[DAS] 1.6 draft 7

David Nix David.Nix at hci.utah.edu
Thu Sep 23 16:49:16 UTC 2010

Hello Thomas,

Yes, us too!  BAM file distribution has been built into the command line interface GenoViz Genometry DAS/2 server by the BioViz folks.  It needs a bit of testing before being added to the production release.  Provided there are no glitches, we'll add this functionality to the GenoPub GUI interface too.  This will allow one to visualize sequence reads in the Integrated Genome Browser via DAS/2 distribution.

IGB is pretty slick, the BioViz folks have done and continue to do an amazing job with this long running project.  Their implementation of short read visualization is quite good.
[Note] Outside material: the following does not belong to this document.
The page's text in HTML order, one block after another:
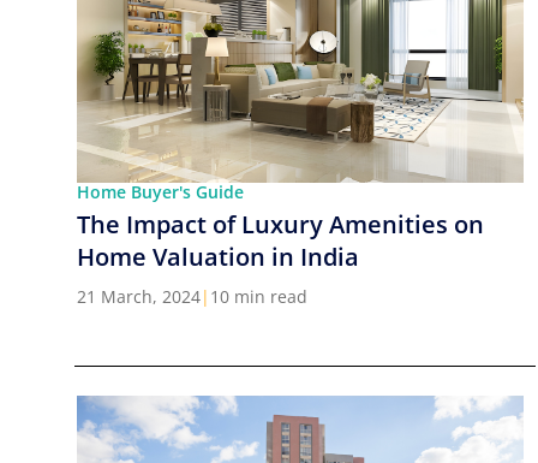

Check out http://www.bioviz.org/igb/ and their "View Short Read Alignments in IGB" screencast.

I don't see any inherent  reason that DAS/1 cannot broker the BAM distribution.  Just need to implement the 1.6E alternative format.  I don't know how long it would take to modify the GenoViz code.  IGB currently supports DAS/1 so hopefully it wouldn't be too much work, 1-2 months with testing?

-cheers, D

On 9/23/10 8:44 AM, "Thomas Down" <thomas.a.down at gmail.com> wrote:

Hi David,

Just getting in touch to let you know that we're very interested in getting big piles of sequencing data onto genome browsers, and are certainly interested in alternative formats.  My current thoughts are that -- at least for what we're doing -- a slightly more concise XML schema, plus richer control of server-side summarization/binning (think maxbins++) might be the sweet spot, but very interested to see other options as well.
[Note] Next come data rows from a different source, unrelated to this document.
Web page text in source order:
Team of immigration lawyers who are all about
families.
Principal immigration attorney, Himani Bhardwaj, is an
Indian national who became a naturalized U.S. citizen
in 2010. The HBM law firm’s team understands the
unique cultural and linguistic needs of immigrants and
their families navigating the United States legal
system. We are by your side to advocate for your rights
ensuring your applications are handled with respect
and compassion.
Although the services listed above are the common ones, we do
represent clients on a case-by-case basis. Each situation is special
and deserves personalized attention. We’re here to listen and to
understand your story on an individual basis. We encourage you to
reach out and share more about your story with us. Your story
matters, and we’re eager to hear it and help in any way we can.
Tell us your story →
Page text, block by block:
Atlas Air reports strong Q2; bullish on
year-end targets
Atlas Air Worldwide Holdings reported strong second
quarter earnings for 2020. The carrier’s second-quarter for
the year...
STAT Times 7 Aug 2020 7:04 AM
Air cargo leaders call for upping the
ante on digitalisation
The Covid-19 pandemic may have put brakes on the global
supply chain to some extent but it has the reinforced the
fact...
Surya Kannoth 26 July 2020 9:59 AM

Also, just to check... are you currently gzipping your DAS XML?  This makes a huge (at least 10-fold, potentially more) difference, and while I agree it's still not quite optimal, this has got us a long way so far.  It's possible to negotiate compression purely in the HTTP layer (using the Accept-Encoding header), so doesn't necessarily impact the DAS spec at all.

Best wishes,


On Wed, Sep 22, 2010 at 9:33 PM, David Nix <David.Nix at hci.utah.edu> wrote:
Bugger, that's unfortunate.  Without alternative formats, it is impossible to distribute genomic data from next generation sequencing and microarray experiments in a timely manner.  Even then, the data transfer is very slow due to the <2MB/s bandwidth limitation.
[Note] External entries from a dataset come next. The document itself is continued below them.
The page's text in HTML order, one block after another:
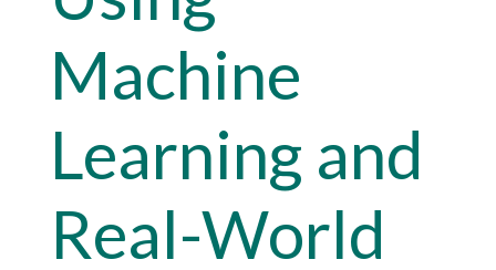
Machine
Learning and
Real-World
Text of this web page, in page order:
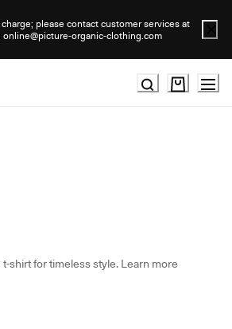
please contact customer services at
online@picture-organic-clothing.com
shirt for timeless style.Learn more
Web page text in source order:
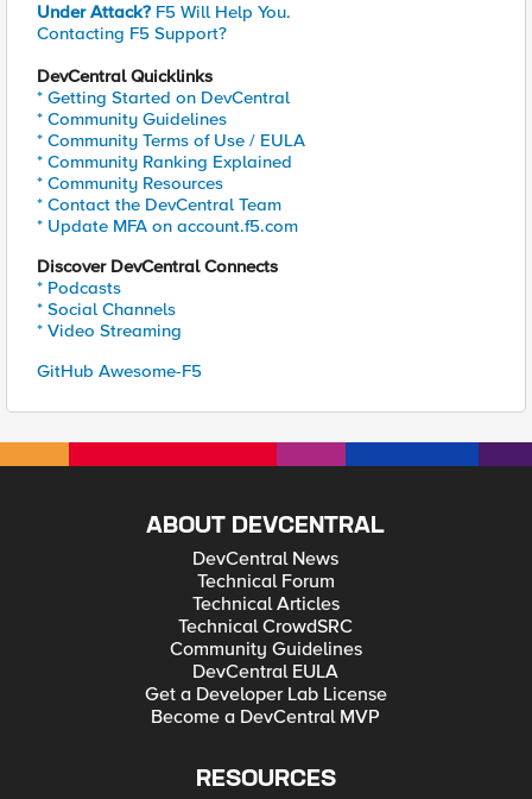
Under Attack? F5 Will Help You.
Contacting F5 Support?
DevCentral Quicklinks
* Getting Started on DevCentral
* Community Guidelines
* Community Terms of Use / EULA
* Community Ranking Explained
* Community Resources
* Contact the DevCentral Team
* Update MFA on account.f5.com
Discover DevCentral Connects
* Podcasts
* Social Channels
* Video Streaming
GitHub Awesome-F5
ABOUT DEVCENTRAL
DevCentral News
Technical Forum
Technical Articles
Technical CrowdSRC
Community Guidelines
DevCentral EULA
Get a Developer Lab License
Become a DevCentral MVP
RESOURCES

I wonder if folks should be encouraged to use DAS/2 for genomic data distribution and DAS/1 for everything else?  There seems to be a great reluctance to add alternative formats to DAS/1.  I can understand the advantages of having a standardized data distribution format.  Unfortunately this won't work for us, even compressed, DAS GFF XML is about 100x larger than some of the other binary genomic data formats such as bar and useq.

I'm afraid DAS is going to get left behind as other data distribution models are adopted that can accommodate the ever growing density of genomic data.

What do you think?

-cheers, D

On 9/22/10 10:51 AM, "Andy Jenkinson" <andy.jenkinson at ebi.ac.uk> wrote:

Hi David,

It is not part of DAS 1.6 but was discussed at the DAS workshop. During the workshop we had some discussion on the topic and came up with a couple of sensible proposals for an extension to 1.6 to cover it. If my memory serves me we agreed on an outline proposal, and there is a write up on http://www.biodas.org/wiki/DAS1.6E (courtesy of Gregg? Is that correct?) but as far as I know there are no implementations as yet.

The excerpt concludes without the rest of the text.